Feb 032011
I’m sometimes asked what criteria I use when deciding whether or not to work for a particular company. All environmentalists have to strike a delicate balance when deploying what might be termed the ‘smell test’. There’s absolutely no point in only working with companies for whom the green agenda is second nature – they don’t need the help as much as others, and consequently both the intellectual challenge and the sustainability impact of advising them is reduced. That’s not to say even the most forward-looking companies don’t benefit from fresh eyes and perspectives on the next trends and issues coming down the track. In fact, the most progressive companies are successful precisely because they are always thinking about the next set of improvements they can make. But the business of sustainability advice is most effective and powerful when there is real systemic and value-driven change on the table.
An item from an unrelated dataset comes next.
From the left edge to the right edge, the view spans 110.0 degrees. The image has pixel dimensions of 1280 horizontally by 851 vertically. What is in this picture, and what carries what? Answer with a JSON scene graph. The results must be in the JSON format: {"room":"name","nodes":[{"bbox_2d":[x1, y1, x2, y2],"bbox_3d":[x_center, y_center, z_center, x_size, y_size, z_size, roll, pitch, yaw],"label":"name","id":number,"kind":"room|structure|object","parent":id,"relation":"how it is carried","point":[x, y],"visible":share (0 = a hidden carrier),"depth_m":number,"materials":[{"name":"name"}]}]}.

I have no difficulty in working with companies who are miles behind where they should be, albeit with some important caveats which I list below. Of course, we all have personal moral reasons for avoiding some companies or sectors. Some people, for instance, refuse to work with tobacco companies. Others, myself included, won’t touch defence firms. For some, (not me), energy companies with investments in nuclear or food companies with GMO divisions are out of the question. Others may have religious (or anti-religious!) views that prevent them from engaging with particular clients. All of that must be down to the individual. 

There are, however, some key principles that I think any sustainability advisory firm should abide by. They are the ones that I use when weighing up these issues:
  • I will not work for any company whose starting position is to see sustainability simply as a ‘hygiene factor’ with which compliance is commercially expedient but in practice means doing as little as it can get away with. There are simply better things to do with one’s short time on this earth, and even the best advice won’t change a firm or brand such as this.
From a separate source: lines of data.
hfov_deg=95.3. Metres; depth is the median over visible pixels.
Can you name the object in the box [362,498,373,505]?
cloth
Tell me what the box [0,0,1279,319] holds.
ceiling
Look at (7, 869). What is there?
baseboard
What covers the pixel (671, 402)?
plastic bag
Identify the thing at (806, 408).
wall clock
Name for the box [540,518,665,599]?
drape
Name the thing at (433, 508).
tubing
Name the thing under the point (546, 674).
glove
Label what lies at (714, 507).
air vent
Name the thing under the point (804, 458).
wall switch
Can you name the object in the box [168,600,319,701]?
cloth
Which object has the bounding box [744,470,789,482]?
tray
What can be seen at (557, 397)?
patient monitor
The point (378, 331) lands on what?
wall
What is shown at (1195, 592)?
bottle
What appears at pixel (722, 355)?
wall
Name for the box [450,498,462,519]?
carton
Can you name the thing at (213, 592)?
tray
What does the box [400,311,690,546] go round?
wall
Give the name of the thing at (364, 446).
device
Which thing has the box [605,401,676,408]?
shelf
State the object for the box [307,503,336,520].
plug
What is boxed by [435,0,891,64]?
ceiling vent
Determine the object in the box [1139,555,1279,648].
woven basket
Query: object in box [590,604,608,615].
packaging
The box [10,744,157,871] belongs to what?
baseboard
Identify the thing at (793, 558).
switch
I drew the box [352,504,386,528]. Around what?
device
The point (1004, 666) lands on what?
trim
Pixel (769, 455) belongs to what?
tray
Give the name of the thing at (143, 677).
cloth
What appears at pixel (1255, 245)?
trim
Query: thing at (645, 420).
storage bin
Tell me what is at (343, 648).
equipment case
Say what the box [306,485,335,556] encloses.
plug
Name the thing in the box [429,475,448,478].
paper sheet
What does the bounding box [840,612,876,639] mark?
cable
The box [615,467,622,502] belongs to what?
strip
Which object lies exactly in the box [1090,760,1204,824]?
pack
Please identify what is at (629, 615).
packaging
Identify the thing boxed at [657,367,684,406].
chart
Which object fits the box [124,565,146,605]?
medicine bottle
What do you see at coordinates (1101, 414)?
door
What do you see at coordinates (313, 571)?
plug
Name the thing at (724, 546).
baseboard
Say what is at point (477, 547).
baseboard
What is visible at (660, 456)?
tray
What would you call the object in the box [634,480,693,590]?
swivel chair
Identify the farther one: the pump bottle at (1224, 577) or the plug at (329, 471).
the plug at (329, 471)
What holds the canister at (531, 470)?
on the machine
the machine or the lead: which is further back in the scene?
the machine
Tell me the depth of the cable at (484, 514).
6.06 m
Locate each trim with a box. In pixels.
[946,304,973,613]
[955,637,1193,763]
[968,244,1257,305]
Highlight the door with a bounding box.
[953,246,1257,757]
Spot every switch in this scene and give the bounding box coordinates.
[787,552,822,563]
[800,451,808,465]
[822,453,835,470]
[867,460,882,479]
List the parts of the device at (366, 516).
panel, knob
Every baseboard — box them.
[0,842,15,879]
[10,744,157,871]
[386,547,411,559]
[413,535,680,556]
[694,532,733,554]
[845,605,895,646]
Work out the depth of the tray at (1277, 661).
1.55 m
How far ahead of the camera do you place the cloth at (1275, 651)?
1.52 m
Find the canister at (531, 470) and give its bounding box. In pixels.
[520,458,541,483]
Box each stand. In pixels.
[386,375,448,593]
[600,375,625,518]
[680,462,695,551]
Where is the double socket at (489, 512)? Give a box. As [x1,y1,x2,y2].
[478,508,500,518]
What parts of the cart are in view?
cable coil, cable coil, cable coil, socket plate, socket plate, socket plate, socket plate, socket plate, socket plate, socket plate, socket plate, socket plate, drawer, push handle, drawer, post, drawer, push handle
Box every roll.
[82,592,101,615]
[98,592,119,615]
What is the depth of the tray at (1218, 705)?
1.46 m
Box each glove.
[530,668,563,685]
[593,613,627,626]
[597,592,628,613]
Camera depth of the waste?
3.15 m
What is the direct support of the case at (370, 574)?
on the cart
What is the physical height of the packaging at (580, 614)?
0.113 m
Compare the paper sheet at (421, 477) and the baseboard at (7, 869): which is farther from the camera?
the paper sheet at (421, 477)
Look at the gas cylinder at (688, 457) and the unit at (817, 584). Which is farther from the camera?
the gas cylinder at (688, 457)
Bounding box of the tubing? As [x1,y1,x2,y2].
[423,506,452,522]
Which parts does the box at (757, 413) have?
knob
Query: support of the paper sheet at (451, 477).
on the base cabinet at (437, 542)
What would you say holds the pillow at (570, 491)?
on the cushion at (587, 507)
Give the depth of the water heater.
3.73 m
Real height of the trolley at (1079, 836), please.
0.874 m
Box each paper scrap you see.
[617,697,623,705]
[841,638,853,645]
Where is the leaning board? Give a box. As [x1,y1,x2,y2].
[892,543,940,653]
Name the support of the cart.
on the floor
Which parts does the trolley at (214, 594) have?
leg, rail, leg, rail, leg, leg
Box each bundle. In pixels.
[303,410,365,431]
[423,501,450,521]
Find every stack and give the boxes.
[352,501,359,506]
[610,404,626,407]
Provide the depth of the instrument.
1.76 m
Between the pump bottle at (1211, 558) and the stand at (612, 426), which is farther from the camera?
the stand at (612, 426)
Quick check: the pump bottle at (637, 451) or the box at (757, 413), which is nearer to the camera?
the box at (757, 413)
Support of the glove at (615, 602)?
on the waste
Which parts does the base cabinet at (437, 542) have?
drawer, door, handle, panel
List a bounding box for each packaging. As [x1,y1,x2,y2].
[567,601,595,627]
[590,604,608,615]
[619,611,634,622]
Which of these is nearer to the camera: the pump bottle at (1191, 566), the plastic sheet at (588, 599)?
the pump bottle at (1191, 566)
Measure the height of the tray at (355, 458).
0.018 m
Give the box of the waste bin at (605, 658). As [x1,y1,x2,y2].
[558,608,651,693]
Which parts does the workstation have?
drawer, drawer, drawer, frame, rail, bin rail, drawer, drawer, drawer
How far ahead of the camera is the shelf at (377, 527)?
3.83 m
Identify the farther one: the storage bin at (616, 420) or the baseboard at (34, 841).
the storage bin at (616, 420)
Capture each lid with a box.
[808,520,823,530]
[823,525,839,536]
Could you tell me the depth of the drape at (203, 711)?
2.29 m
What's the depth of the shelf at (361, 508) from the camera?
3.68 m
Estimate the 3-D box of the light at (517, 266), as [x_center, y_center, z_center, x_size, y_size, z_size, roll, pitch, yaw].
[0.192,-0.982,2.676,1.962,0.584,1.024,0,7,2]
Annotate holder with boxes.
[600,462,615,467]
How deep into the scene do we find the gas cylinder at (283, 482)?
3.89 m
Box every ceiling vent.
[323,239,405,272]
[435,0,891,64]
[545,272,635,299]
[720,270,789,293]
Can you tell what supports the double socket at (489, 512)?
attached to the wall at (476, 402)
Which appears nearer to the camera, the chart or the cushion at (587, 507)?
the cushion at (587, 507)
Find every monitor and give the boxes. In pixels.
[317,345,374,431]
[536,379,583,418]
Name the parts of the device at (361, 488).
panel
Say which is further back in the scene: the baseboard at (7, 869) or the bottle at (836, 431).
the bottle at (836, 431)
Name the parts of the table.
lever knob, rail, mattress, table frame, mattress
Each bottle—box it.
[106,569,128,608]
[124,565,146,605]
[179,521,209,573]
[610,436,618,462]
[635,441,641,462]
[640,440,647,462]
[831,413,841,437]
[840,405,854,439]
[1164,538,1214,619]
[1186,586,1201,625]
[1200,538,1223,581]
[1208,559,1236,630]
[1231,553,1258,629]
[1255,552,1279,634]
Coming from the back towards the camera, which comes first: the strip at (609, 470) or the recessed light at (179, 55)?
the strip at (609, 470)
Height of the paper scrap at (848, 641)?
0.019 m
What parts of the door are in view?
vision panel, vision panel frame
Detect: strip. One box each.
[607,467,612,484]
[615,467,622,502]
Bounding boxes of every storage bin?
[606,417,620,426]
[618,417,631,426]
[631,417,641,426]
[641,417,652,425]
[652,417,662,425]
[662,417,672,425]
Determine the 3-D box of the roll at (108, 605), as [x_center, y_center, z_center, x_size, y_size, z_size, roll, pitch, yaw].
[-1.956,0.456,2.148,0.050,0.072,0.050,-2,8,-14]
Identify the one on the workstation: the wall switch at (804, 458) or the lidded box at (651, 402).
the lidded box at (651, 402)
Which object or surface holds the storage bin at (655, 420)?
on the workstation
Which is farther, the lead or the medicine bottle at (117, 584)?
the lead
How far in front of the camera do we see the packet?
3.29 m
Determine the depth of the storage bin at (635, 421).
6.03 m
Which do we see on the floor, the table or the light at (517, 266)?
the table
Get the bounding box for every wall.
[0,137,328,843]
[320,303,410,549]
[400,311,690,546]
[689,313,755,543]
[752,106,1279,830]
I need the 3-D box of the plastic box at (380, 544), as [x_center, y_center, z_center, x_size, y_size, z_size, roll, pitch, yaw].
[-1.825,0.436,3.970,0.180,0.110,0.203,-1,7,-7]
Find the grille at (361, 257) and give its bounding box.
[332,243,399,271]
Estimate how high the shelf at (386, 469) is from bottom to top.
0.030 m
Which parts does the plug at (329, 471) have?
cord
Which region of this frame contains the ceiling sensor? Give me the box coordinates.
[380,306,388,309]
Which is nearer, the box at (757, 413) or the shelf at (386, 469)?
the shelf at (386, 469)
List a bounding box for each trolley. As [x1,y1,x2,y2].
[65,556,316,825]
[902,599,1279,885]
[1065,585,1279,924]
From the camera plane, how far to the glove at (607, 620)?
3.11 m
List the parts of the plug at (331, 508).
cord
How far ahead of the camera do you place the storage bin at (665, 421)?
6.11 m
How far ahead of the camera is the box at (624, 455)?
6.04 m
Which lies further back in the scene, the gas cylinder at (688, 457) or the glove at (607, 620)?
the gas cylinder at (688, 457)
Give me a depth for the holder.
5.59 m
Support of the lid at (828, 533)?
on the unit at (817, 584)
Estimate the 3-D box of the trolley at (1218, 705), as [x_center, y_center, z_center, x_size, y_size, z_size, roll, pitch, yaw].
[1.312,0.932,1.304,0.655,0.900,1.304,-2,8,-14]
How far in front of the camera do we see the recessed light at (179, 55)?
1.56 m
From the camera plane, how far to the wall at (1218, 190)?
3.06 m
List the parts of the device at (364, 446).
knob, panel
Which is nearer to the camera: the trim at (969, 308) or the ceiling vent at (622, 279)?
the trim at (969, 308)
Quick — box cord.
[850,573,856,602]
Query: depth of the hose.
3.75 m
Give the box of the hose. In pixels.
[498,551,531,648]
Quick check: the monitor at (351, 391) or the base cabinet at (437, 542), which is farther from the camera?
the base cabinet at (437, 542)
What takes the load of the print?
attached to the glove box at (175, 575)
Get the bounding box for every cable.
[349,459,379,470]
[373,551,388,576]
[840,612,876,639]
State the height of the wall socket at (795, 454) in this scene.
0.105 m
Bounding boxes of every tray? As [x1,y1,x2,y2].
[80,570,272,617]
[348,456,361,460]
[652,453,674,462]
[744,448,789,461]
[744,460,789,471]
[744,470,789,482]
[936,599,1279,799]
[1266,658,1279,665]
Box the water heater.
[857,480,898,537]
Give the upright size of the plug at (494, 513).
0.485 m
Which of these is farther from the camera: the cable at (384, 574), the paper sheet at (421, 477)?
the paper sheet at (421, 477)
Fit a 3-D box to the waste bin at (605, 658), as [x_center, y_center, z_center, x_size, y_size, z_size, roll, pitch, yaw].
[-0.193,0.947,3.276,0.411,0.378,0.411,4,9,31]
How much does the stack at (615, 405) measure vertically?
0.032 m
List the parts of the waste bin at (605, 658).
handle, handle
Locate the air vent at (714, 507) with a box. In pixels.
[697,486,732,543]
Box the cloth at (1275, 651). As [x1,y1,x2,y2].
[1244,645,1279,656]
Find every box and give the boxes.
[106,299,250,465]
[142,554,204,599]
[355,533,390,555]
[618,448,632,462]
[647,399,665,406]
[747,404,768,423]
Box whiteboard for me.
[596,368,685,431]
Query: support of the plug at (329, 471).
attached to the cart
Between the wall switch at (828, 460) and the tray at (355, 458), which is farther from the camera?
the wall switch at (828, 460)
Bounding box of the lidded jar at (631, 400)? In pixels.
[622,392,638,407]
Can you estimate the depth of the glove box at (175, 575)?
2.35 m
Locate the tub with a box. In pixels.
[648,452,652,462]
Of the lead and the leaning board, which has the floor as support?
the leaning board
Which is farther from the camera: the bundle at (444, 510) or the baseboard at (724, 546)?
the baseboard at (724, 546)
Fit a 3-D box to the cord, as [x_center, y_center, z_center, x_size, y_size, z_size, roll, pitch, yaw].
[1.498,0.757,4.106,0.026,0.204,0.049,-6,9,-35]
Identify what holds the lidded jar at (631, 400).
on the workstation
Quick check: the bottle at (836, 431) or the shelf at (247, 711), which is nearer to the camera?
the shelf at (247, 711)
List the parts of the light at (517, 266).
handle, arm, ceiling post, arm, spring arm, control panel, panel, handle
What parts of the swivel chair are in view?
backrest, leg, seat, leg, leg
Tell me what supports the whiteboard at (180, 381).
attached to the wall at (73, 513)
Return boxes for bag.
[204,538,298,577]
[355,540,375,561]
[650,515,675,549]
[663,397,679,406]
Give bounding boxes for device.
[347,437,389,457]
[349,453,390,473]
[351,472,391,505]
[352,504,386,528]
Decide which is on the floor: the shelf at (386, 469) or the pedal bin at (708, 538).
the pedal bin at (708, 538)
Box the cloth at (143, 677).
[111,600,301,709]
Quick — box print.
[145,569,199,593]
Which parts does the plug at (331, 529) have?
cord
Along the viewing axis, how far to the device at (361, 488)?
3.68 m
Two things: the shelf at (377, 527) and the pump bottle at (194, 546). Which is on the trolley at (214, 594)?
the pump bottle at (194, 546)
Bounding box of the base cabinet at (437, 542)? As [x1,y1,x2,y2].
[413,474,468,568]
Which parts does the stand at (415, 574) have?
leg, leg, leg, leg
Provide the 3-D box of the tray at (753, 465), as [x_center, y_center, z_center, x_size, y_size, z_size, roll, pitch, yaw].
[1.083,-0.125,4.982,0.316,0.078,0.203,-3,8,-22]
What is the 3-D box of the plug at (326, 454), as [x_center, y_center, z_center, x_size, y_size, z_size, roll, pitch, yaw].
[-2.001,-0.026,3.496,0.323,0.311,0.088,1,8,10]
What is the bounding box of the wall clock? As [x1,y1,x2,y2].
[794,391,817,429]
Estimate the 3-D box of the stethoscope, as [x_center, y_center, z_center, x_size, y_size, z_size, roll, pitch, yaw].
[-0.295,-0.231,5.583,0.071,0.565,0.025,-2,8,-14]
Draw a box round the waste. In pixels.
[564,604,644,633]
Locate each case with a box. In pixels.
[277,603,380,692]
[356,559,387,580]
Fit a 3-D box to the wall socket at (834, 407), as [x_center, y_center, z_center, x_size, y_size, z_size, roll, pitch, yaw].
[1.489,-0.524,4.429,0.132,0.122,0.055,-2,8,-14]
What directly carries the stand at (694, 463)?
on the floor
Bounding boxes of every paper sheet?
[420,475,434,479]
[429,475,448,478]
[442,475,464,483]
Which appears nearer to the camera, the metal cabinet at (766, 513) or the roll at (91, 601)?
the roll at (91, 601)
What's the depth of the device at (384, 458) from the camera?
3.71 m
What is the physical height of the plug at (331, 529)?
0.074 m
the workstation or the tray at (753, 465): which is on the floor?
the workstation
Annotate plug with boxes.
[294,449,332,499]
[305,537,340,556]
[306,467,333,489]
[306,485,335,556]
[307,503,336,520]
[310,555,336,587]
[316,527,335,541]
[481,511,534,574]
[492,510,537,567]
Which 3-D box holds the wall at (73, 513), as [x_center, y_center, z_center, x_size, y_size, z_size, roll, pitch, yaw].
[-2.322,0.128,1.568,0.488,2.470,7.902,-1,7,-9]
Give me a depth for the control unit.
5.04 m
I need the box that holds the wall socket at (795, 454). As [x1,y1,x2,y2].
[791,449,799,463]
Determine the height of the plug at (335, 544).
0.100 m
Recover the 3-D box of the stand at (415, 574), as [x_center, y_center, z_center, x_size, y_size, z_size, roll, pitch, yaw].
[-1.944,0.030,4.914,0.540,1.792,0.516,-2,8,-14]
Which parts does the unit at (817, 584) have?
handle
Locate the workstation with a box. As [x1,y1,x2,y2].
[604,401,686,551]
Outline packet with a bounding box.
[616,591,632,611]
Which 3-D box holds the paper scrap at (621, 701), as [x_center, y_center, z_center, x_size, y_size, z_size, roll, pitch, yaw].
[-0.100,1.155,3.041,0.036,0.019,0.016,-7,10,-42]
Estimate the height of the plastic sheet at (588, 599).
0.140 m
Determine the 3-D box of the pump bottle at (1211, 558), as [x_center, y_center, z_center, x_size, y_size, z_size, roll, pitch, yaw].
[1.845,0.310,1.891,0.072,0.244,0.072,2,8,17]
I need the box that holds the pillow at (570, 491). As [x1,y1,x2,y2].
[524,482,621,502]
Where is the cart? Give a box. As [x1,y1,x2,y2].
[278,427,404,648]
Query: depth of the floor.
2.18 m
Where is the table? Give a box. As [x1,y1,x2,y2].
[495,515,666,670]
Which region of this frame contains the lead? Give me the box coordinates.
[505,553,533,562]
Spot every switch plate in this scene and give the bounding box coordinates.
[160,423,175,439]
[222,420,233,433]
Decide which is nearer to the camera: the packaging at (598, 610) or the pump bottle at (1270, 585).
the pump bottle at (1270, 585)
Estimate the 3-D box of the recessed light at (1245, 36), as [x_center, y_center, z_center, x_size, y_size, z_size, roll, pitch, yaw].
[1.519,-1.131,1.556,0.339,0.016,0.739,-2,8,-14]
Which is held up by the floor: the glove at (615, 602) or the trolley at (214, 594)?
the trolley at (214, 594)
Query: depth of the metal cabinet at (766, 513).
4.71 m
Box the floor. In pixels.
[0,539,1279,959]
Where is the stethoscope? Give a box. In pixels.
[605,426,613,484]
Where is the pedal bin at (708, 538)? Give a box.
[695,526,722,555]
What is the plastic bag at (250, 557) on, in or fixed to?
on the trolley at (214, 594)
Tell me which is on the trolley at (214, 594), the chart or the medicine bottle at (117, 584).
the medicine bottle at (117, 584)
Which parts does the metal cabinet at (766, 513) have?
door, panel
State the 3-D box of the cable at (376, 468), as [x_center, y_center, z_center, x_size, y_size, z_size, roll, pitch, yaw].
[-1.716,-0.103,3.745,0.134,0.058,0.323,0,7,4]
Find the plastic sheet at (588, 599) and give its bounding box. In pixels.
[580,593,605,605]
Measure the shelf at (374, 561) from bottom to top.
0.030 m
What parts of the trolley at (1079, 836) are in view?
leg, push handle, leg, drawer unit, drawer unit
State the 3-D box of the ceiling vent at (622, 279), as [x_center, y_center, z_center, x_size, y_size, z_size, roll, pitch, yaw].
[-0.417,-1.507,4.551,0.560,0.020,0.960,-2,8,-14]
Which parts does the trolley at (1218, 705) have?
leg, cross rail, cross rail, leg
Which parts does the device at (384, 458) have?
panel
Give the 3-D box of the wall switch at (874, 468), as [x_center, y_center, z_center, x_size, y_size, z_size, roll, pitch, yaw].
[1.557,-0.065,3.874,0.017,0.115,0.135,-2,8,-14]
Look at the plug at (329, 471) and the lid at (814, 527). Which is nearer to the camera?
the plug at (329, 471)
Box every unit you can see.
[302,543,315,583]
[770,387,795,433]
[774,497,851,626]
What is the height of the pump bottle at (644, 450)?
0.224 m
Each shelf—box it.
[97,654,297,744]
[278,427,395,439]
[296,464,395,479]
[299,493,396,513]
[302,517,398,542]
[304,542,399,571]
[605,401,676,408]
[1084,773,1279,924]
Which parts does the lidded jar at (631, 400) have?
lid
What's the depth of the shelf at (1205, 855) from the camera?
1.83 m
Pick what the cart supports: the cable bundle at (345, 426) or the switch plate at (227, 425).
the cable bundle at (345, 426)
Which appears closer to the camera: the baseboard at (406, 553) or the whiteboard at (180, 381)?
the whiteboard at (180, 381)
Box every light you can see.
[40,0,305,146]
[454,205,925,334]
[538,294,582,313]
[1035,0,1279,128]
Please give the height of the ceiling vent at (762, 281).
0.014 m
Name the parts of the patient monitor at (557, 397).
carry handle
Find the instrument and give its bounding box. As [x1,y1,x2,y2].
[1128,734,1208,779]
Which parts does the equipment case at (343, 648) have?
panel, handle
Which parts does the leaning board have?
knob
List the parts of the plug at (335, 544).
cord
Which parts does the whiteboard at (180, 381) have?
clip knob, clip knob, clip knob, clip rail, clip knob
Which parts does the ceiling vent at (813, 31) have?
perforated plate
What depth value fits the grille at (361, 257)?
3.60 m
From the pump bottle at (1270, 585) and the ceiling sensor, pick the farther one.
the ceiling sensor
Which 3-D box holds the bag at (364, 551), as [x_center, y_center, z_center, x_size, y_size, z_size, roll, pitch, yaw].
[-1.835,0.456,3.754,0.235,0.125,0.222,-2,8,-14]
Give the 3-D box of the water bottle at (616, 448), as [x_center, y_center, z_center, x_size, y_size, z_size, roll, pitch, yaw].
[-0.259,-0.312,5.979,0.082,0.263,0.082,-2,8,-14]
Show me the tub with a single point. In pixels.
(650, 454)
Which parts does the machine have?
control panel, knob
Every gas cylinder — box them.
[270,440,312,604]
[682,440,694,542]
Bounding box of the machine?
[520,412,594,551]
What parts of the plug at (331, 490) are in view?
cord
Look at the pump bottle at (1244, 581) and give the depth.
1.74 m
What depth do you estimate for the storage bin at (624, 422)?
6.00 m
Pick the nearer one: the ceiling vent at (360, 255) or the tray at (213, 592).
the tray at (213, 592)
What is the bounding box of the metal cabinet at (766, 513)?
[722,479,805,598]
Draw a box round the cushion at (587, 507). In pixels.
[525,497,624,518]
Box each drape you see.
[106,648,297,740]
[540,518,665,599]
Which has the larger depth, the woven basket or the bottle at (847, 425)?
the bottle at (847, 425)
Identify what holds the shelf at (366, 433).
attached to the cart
  • I will not work for any company that engages in the darker side of public relations, using a range of tactics to undermine the environmental agenda. Such tactics include commissioning bogus ‘science’ to create confusion  around or reduce the potency of environmental concerns where the overwhelming body of research clearly shows there is a problem. The climate deniers’ ‘think tanks’ are a good example of this. Such groups nearly always have their roots in public relations motives, not scientific ones. A lot of nonsense is currently being spouted by pseudo academic institutions about the ‘development benefits’ of destroying Indonesian rainforests for palm oil and paper. I won’t play that game and I don’t want to be paid for it.
  • I am not interested in being paid by companies whose public relations and advertising on sustainability issues dramatically overclaim their true performance. Businesses who proactively purport to be green when they are precisely the opposite aren’t ones that would derive any value from anything I would want to say to them.
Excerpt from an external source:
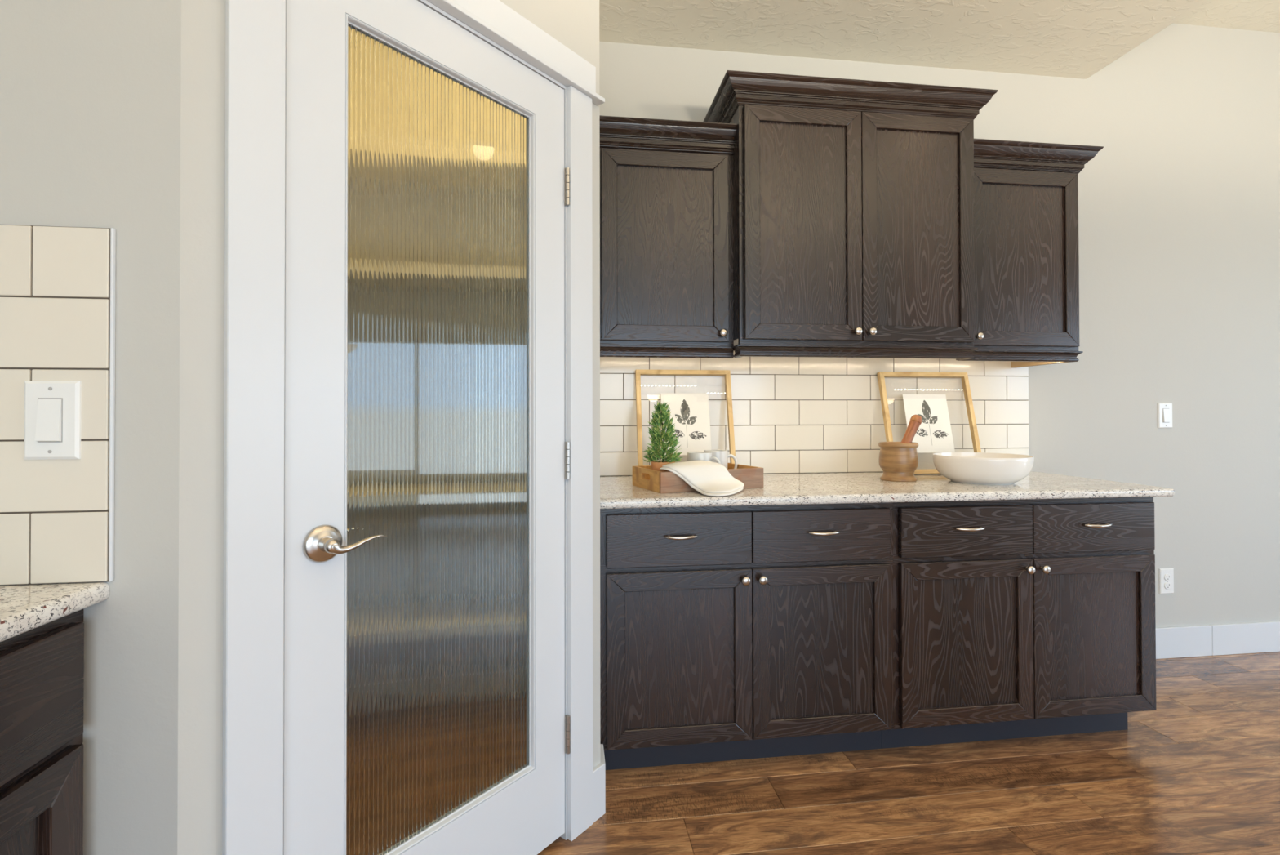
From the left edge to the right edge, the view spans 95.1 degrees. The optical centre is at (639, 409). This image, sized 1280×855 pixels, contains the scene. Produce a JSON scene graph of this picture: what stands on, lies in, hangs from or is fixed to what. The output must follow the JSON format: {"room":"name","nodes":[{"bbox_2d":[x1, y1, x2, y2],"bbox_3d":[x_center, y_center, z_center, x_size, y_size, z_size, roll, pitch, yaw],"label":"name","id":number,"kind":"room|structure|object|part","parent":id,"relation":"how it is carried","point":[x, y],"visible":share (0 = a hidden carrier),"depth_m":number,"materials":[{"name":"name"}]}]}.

  • Some companies carry on business as usual whilst squeezing as much marketing noise as they can around one or two ‘showcase’ initiatives, designed to create the impression they are green when in fact such ploys are generally smokescreens for doing virtually nothing. If there is the appetite to use these projects as catalysts for broader business model change, then fair enough. But if they are simply to fill empty website pages on ‘our values’ or ‘CSR’, good luck with it!
  • Lastly, it is impossible to work in companies where the client is a well intentioned small team of people who are really committed to change, but are obstructed either in policy or budgetary terms at every turn by their peers in other departments or their superiors. It just never works, and therefore time and money could be better spent doing other things.
Many consultancy firms have yet to define these issues adequately for themselves. Few go beyond bribery and corruption metrics, regulatory compliance or very basic due diligence (if they’re lucky).  I think that will change – and certainly in my own business I plan to go significantly further than that. The exciting opportunity lies in helping companies go on what is, after all, a very long and often truncated journey towards more sustainable business practices. If the journey is carefully navigated, there are huge commercial, communications and marketing opportunities as the values and performance start to radically change. Provided I can satisfy my personal prejudices on one or two sectors, and meet the 5 criteria above, I’m up for it.